另一邊,王修晉見到四皇子後,也弄清楚了大哥嶽丈一家的來頭,比大哥知道的更清楚。那位翰林的夫人什麽性格,也問得明白,言多,說話不動腦,熟稱沒腦子,這樣的人可交,但跟這樣的人交往不能講太多,指不定這會兒跟她講話,轉個身她不自覺的說出去,可能還沒注意到自己說了什麽。
王修晉頭疼,“皇上這是給你尋幫手,還是給你找拖後退的人?”
“……”四皇子覺得無言以對。
李菻善倒了杯水,然後小心的推到王修晉的面前,之前家裏把春家裏裏外外查個清明,便對春大人的夫人直皺眉,這人沒啥壞心眼,可偏偏這種沒壞心眼的人辦出來的事更坑人。
“之前我給趙四哥的信,可有定奪?”抛開大哥的親事,問請之前封中提意的事。
“父皇要先看方子,看是否如你說的那般。”四皇子是得了父親的準話,此事若成便是大梁之福。
王修晉點點頭,拿出之前記錄的方子,卻沒有全給。“這是前兩次嘗試後的記錄,若是皇上同意,便把後繼的記錄承讓,也别怪我有小心思,此事若成,怕是會有很多人會盯上,我所求是爲傷兵謀生,而非他人之利。”
“若大梁多幾位修晉,便會更強更富。”四皇子長歎,他不如王修晉。
“趙四哥謬贊。”王修晉拱手,他并沒有四皇子說的那麽偉大,此次大概是他唯一能做的好事。
李菻善看着王修晉的眼神特别閃亮,若是可以,他想握住王修晉的手,李家會記住王修晉爲大梁将士所做的一切。
三人小聚之後,王修晉由李菻善送回家,路上李菻善略有些遺憾的說着不能到請王夫人到家中坐客,王修晉想到李菻善的母親剛去世,沒有女主人,母親過去拜訪是不怎麽好。

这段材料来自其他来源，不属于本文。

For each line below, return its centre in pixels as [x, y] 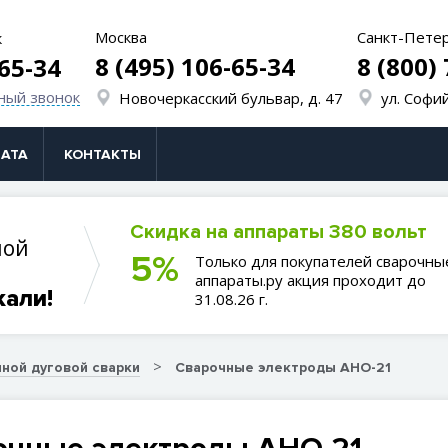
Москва [120, 36]
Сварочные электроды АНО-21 [283, 367]
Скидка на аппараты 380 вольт [278, 232]
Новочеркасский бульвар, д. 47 [230, 97]
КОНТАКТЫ [102, 154]
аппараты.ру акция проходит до [310, 280]
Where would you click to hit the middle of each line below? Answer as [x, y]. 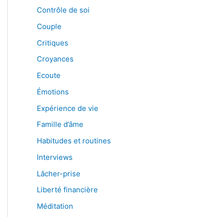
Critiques [53, 43]
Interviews [55, 157]
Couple [49, 26]
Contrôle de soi [63, 10]
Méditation [55, 206]
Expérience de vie [68, 108]
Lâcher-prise [59, 173]
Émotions [53, 92]
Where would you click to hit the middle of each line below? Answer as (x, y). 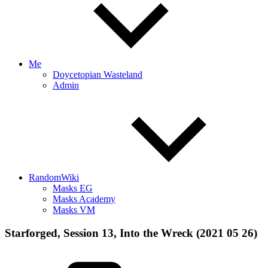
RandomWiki (54, 177)
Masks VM (74, 210)
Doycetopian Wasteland (98, 74)
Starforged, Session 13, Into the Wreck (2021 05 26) (131, 233)
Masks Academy (84, 199)
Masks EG (73, 188)
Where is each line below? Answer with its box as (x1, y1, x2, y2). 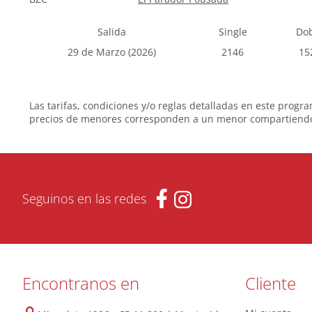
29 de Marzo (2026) (67, 45, 156, 58)
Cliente (245, 272, 296, 295)
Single (218, 25, 247, 38)
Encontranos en (22, 272, 139, 295)
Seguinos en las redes (22, 190, 146, 207)
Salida (97, 25, 126, 38)
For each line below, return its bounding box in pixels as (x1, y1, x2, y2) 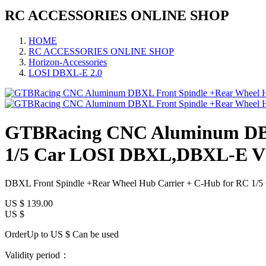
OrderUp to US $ (5, 229, 70, 240)
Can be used (70, 229, 119, 240)
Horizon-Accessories (28, 56, 107, 67)
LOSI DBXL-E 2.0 (28, 67, 102, 78)
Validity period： (5, 250, 69, 261)
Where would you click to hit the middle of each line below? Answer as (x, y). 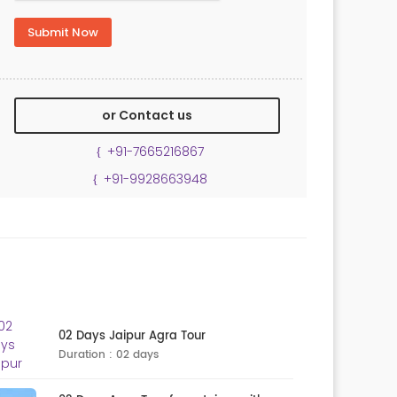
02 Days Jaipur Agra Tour (132, 336)
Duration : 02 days (109, 355)
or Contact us (147, 115)
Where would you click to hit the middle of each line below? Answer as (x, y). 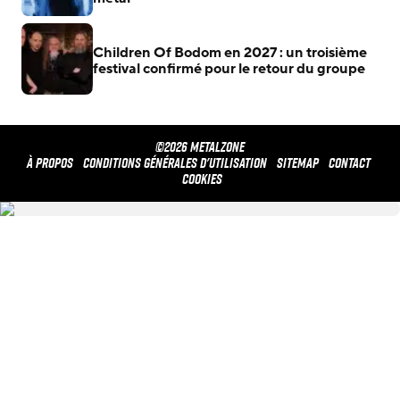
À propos (50, 162)
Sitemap (297, 162)
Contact (349, 162)
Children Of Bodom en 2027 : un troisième (230, 52)
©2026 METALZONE (200, 146)
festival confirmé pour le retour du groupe (229, 68)
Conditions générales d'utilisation (175, 162)
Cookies (202, 179)

在門口分别,王修晉進了家門,便尋母親把打聽到的消息說了說,并送上拜貼。王夫人聽到小兒對春夫人的評價後,臉上倒沒有什麽表情變化,“若是這樣的人反倒好事。”王夫人未多做解釋,反而說起李家的事,之前她在京城時,因夫君的關系,對李家也沒多關注過,現下因大兒在京城,反倒是知道一些,便講給王修晉聽,王修晉聽完後直砸舌,這親媽居然比後媽還狠,怪不得當初李夫人去世時,總覺得怪怪的。
宮中,四皇子把方子送到父皇的手上,并把今天王修晉說的話委婉的說了一遍。天子未看方子,倒是先樂了,“好大的膽子,居然跟朕耍心眼。”待翻看過方子後,天子的表情十分的嚴肅,手指不自覺的點起禦案……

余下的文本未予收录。